Anyway, this has nothing to do with the servers themselves; on other, third-party Mumble clients (e.g. Plumble Free for Android) there's no delay involved - the same server list gets refreshed instantly. It's not a matter of latency as well; I can observe that, after the aforementioned delay, servers farther away get shown a few milliseconds later, as one would have expected from the distance.

What's causing the initial delay?

I didn't look at the source and I know nothing about the frameworks involved, plus your problem might be different from what I observed a long time ago, but my guess is that there's an issue in the way Qt resolves SRV records. Do you get the initial ping delay on both "mumble.hole.observer" (which has a proper SRV record) and "mumblenosrv.hole.observer" (which doesn't)?

mataha commented 11 months ago

Huh. I stand corrected - on 19/20 attempts there was no delay on mumble.hole.observer.

So this is a Qt issue, then? I wonder when was it introduced...

zetanor commented 11 months ago

Huh. I stand corrected - on 19/20 attempts there was no delay on mumble.hole.observer.

So this is a Qt issue, then? I wonder when was it introduced...

It's a bit more complicated than a simple code bug. Most people don't know what a service record is or how they semantically work, so it's more of a complicated surprise than a bug. To simplify it, let's say that it's a DNS entry that returns a TCP/UDP port rather than an IP address.
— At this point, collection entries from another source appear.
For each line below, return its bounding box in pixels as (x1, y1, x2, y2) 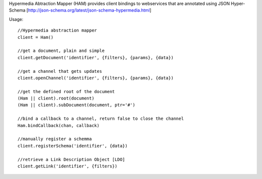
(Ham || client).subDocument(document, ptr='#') (17, 102, 135, 108)
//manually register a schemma (17, 136, 92, 142)
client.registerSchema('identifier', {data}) (17, 143, 128, 148)
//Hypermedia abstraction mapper (17, 28, 97, 33)
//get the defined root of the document (17, 89, 115, 94)
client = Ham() (17, 34, 54, 40)
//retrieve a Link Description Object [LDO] (17, 157, 126, 162)
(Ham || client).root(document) (17, 96, 95, 101)
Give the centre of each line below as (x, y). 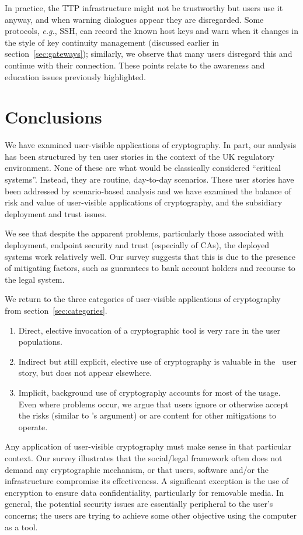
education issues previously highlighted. (75, 76)
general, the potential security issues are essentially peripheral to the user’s (139, 504)
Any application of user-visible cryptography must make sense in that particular (148, 446)
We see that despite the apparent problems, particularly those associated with (144, 233)
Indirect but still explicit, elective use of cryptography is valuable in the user (157, 361)
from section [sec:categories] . (56, 310)
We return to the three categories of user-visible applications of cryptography (143, 299)
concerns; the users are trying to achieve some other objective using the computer (151, 515)
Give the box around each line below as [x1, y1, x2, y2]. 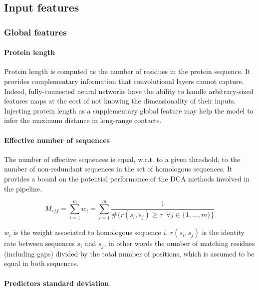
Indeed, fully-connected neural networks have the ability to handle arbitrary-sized [4, 85, 254, 96]
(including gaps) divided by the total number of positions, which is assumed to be [4, 248, 255, 258]
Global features [4, 25, 67, 38]
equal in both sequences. [4, 258, 79, 268]
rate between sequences [4, 238, 75, 248]
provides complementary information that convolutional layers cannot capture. [4, 76, 244, 86]
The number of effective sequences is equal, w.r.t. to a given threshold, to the [4, 153, 240, 164]
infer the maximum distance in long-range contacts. [4, 115, 162, 125]
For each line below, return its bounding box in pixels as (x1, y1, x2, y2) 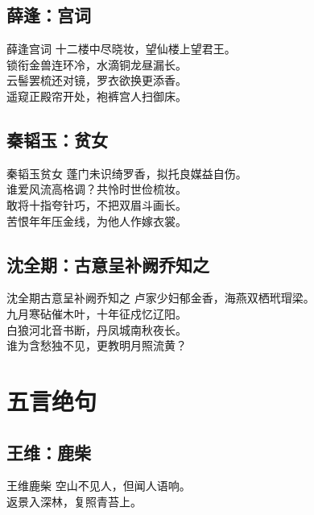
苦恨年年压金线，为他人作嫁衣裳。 (6, 212, 187, 229)
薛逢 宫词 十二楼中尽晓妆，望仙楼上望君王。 (6, 40, 236, 57)
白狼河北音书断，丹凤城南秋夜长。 (6, 321, 187, 338)
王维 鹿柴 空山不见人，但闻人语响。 (6, 477, 191, 494)
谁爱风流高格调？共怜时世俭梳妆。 (6, 181, 187, 197)
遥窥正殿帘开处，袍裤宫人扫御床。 (6, 87, 187, 104)
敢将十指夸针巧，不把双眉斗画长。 (6, 196, 187, 213)
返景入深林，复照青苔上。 (6, 492, 142, 509)
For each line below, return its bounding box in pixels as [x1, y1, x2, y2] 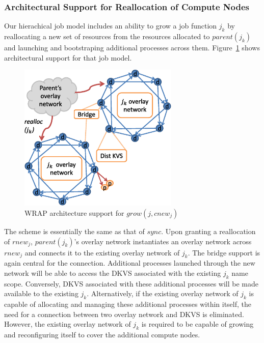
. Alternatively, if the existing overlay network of [87, 288, 239, 299]
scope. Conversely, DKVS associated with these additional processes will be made [4, 278, 259, 289]
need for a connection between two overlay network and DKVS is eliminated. [4, 308, 244, 319]
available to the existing [4, 288, 78, 299]
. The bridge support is [188, 247, 260, 258]
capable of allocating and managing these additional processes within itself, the [4, 299, 251, 309]
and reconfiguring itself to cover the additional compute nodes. [4, 329, 200, 340]
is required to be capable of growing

You'll find that "mumble.hole.observer" pings properly no matter what port you type in, whereas "mumblenosrv.hole.observer" firmly needs to be on port 64738 to ping.

Insofar as Mumble is coded to ask for a service record before using the provided port, and insofar as Qt's DNS library does what it's being asked, there's no bug. That said, it could be argued that Mumble should only ever do a SRV lookup if no explicit port is provided. Shouldn't be too difficult to change client to allow a blank port, and to use that a switching condition between a standard DNS resolution and a SRV-first (with fallback to 64738) resolution.

In the meantime, using a direct IP entry should never cause a SRV lookup. Alternatively, using a higher performance DNS server (I use IBM's unfiltered Quad9 "9.9.9.10") might give you faster pings on SRV-less (since you'll get a negative answer faster).

mataha commented 10 months ago

Thanks for the explanation - it's a bit clearer to me now, though I feel like this (SRV record lookup) should be - as you've already said - optional.

Direct IP it is (I'm on 9.9.9.10 already).